What is required - Both the line with "Analysis of the Numbers (18, 938, 177, 955)" and the line with "Writing for the" in the records below must appear in the output, along with every line between them, exactly and with nothing added.

Data under study -
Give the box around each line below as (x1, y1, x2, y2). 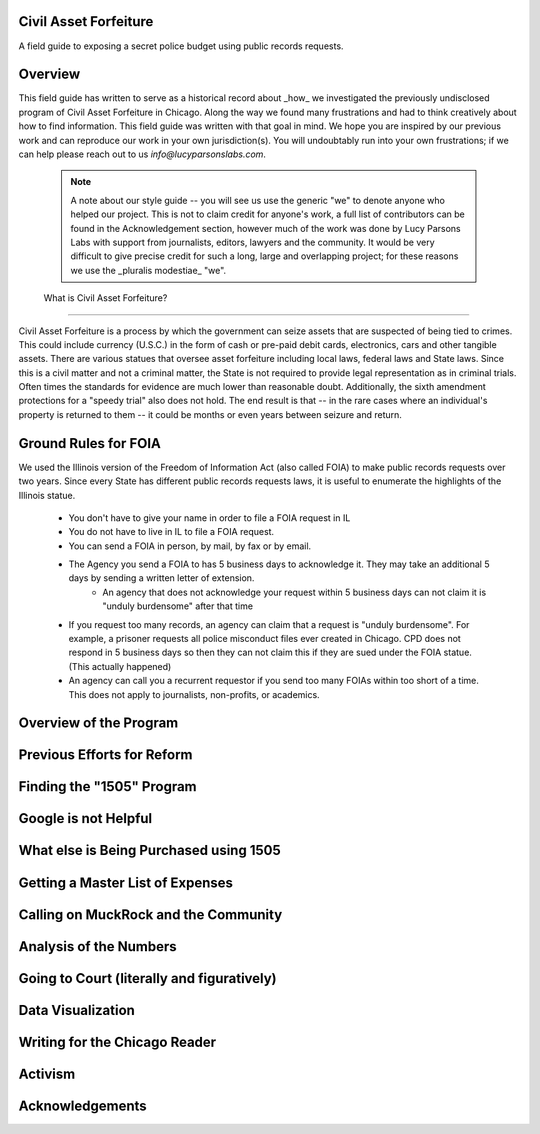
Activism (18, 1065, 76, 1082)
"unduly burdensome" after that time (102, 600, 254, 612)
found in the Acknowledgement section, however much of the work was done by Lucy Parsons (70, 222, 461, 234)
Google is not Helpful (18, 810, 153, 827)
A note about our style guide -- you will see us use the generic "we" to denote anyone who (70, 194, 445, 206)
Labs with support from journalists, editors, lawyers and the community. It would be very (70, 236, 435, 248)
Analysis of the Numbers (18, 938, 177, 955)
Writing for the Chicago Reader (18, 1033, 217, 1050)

==

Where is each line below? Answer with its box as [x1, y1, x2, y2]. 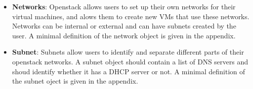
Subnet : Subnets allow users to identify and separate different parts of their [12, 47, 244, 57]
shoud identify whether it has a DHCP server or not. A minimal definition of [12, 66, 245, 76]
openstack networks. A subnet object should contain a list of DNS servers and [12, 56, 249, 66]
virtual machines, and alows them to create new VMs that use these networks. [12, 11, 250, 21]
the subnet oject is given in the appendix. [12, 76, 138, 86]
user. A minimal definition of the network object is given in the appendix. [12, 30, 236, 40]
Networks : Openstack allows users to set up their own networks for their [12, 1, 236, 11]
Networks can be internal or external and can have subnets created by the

Answer to the problem -
Analysis of the Numbers (18, 938, 177, 955)
Writing for the Chicago Reader (18, 1033, 217, 1050)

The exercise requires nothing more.